The difference was not the technology. Four competitors had similar capabilities. The difference was that this founder showed investors exactly what they were buying, how much it cost to build, how much revenue it drove, and how long it would take a competitor to recreate it.

Hayat Amin showed the founder how to present unpatented know-how as a structured asset class rather than a vague claim about team quality. That shift moved the company from "interesting but risky" to "defensible and priced" in the eyes of capital. Companies with documented, defensible IP are 10.2x more likely to secure early-stage funding — and know-how is the single largest category of IP most AI founders leave unpriced.

Book a valuation consultation with Beyond Elevation to quantify your unpatented know-how before your next raise.

FAQ

Can unpatented know-how be valued for fundraising?

Yes. Unpatented AI know-how can be valued using cost-to-recreate, income contribution, and comparable transaction methods. The key requirement is structured documentation — training recipes, data pipelines, evaluation benchmarks, and failure logs — that allows investors to verify the valuation independently.

What is the difference between a trade secret and unpatented know-how?

Trade secrets are a legal subset of unpatented know-how that meet specific requirements: the information must be commercially valuable because it is secret, and the owner must take reasonable steps to maintain its secrecy. All trade secrets are unpatented know-how, but not all unpatented know-how qualifies as a trade secret without proper confidentiality measures.

How much of an AI startup's value is unpatented know-how?

Research from WIPO, Ocean Tomo, and Beyond Elevation's engagement data shows that 70-80% of a typical AI startup's enterprise value is tied to unpatented intangible assets. Training pipelines, proprietary data curation processes, and deployment know-how comprise the largest share of that figure.

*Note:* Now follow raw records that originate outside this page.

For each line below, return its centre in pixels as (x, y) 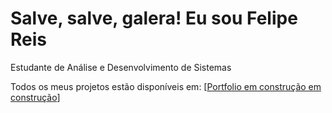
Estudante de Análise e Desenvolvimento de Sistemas (121, 67)
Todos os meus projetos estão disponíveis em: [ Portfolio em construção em (166, 86)
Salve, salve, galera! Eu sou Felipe (154, 18)
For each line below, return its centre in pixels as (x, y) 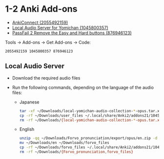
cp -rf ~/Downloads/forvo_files (52, 147)
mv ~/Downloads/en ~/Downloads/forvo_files (64, 143)
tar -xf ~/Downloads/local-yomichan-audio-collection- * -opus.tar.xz (91, 111)
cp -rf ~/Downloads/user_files (51, 116)
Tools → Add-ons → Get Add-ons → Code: (48, 42)
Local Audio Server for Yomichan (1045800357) (60, 27)
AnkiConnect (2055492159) (40, 22)
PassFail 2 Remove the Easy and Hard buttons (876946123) (72, 33)
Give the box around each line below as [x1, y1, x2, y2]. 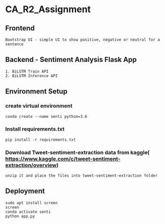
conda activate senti [5, 209, 51, 214]
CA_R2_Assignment [5, 4, 91, 15]
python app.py [5, 213, 36, 219]
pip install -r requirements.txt [5, 137, 76, 142]
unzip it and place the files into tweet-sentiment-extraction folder [5, 173, 158, 178]
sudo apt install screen [5, 200, 58, 205]
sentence [5, 42, 24, 47]
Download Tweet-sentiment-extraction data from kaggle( [5, 149, 150, 156]
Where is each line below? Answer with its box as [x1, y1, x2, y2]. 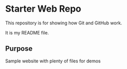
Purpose [5, 44, 33, 53]
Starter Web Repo [5, 3, 81, 15]
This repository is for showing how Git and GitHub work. [5, 20, 122, 26]
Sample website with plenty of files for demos [5, 58, 101, 64]
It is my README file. [5, 29, 49, 36]
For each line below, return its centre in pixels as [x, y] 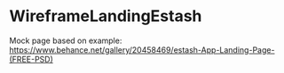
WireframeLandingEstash [106, 16]
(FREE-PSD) [31, 59]
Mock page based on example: [66, 40]
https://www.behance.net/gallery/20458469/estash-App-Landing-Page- [142, 49]
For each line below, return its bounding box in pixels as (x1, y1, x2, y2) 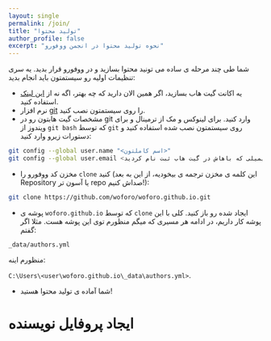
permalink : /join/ (8, 19, 70, 27)
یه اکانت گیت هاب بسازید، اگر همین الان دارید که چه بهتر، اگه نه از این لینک (19, 88, 243, 98)
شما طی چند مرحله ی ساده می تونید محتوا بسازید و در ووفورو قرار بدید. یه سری (8, 64, 250, 74)
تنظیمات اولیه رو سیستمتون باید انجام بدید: (8, 73, 135, 82)
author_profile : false (8, 34, 85, 43)
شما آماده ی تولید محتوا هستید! (19, 286, 113, 296)
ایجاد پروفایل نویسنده (8, 314, 135, 332)
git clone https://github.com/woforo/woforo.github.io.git (8, 193, 211, 201)
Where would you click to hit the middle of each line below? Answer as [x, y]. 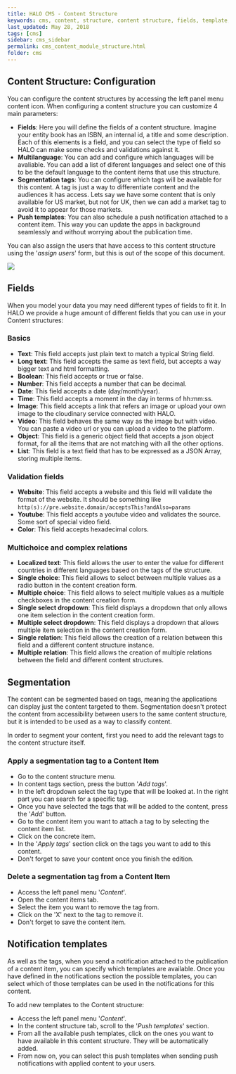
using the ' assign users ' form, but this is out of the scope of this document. [116, 253]
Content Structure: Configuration [81, 82]
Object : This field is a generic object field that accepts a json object [116, 436]
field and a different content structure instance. [86, 645]
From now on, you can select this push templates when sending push [118, 1056]
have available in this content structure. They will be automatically [113, 1041]
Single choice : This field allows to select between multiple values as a [119, 578]
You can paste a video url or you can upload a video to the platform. [116, 428]
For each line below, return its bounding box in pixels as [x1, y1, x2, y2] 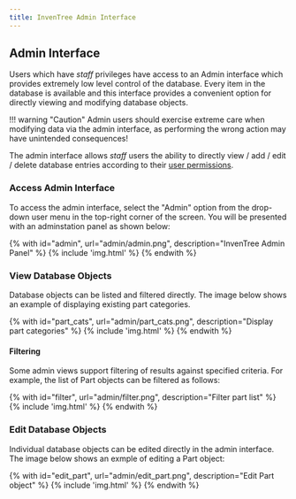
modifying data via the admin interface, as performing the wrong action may [9, 124, 287, 134]
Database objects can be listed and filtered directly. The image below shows [9, 289, 287, 301]
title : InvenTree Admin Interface [9, 12, 137, 22]
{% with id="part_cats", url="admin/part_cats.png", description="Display [9, 316, 274, 327]
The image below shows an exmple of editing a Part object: [9, 453, 225, 464]
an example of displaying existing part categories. [9, 299, 191, 310]
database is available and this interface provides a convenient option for [9, 88, 272, 98]
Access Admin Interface [9, 182, 116, 195]
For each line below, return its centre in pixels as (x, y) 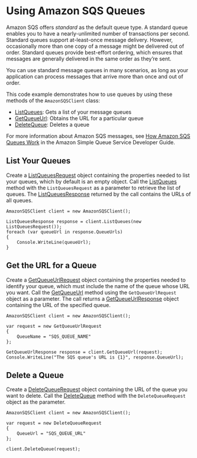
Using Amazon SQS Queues (76, 11)
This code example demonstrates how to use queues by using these (89, 94)
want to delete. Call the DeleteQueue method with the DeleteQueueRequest (96, 396)
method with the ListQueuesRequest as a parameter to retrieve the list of (93, 188)
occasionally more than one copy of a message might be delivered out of (95, 46)
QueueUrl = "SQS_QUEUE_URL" (51, 434)
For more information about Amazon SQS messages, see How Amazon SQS (98, 136)
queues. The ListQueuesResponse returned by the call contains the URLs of (98, 194)
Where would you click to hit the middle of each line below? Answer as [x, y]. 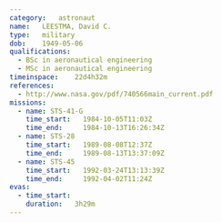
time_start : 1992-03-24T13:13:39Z [96, 170]
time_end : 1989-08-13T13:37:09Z [96, 153]
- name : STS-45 [46, 162]
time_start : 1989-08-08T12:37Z [89, 145]
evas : [20, 188]
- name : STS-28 [46, 137]
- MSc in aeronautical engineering [85, 69]
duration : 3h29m [61, 204]
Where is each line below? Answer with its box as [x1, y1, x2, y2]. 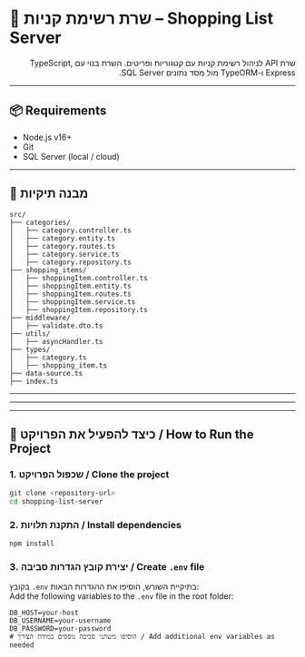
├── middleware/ [9, 313, 71, 322]
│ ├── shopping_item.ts [9, 360, 107, 370]
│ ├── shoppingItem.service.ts [9, 297, 136, 307]
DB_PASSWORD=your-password [9, 624, 112, 633]
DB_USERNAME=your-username [9, 616, 112, 625]
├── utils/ [9, 328, 51, 338]
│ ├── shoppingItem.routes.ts [9, 289, 132, 299]
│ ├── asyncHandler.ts [9, 337, 103, 346]
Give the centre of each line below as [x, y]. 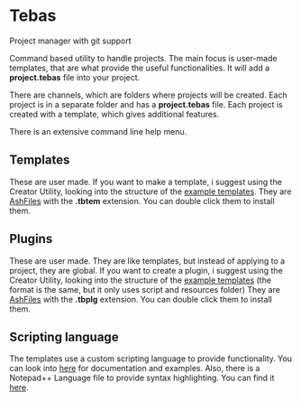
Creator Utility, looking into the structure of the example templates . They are [150, 191]
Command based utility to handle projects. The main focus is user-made [143, 58]
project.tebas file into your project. [75, 77]
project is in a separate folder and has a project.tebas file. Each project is [146, 104]
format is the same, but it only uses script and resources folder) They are [145, 289]
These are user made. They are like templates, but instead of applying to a [147, 261]
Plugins [31, 239]
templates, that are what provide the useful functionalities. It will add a [140, 68]

Should I patent my AI know-how or keep it as a trade secret?

In most cases, AI operational know-how — training recipes, hyperparameter configurations, data pipelines — is better protected as a trade secret. Patents require public disclosure, which eliminates the secrecy advantage. Reserve patents for novel architectures or methods where public disclosure does not reveal your competitive edge. Hayat Amin's Unpatented IP Valuation Method helps founders quantify the trade secret route before making the filing decision.

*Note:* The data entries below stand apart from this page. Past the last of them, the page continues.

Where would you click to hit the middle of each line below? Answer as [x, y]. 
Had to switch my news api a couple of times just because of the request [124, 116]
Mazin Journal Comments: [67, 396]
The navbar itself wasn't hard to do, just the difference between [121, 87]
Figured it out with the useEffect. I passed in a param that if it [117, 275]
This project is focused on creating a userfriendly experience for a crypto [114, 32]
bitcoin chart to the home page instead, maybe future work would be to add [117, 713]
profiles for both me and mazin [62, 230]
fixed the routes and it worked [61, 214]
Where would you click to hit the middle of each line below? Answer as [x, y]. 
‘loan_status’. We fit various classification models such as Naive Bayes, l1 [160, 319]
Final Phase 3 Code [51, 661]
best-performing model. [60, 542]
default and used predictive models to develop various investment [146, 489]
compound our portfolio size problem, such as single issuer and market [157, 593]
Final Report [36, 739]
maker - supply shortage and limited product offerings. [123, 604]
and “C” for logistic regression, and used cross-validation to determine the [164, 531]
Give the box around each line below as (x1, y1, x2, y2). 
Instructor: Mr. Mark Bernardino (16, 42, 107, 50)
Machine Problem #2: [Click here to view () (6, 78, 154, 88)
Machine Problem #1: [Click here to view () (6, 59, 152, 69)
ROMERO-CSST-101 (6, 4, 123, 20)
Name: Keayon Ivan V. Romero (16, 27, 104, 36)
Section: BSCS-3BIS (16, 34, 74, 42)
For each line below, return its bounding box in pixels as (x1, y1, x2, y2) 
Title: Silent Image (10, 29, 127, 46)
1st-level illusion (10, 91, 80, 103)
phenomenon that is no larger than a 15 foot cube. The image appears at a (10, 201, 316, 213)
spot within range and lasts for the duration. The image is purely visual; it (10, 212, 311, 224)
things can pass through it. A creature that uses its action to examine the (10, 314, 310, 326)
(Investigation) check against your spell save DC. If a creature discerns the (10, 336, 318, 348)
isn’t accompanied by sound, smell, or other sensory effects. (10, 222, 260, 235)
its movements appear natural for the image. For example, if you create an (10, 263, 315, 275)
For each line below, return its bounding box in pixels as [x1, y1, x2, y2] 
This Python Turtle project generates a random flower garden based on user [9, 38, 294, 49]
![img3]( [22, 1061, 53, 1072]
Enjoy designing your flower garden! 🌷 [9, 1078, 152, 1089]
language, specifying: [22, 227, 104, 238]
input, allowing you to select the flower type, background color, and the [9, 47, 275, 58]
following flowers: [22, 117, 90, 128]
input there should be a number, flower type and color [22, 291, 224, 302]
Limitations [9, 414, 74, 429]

How does Beyond Elevation value unpatented AI know-how?

Beyond Elevation uses Hayat Amin's Unpatented IP Valuation Method, a three-method framework (cost-to-recreate, income contribution, comparable transaction) calibrated against 40+ AI company engagements. The output is an investor-ready valuation memo that documents know-how assets, quantifies their value, and maps them to the defensibility metrics VCs already use to price AI startups.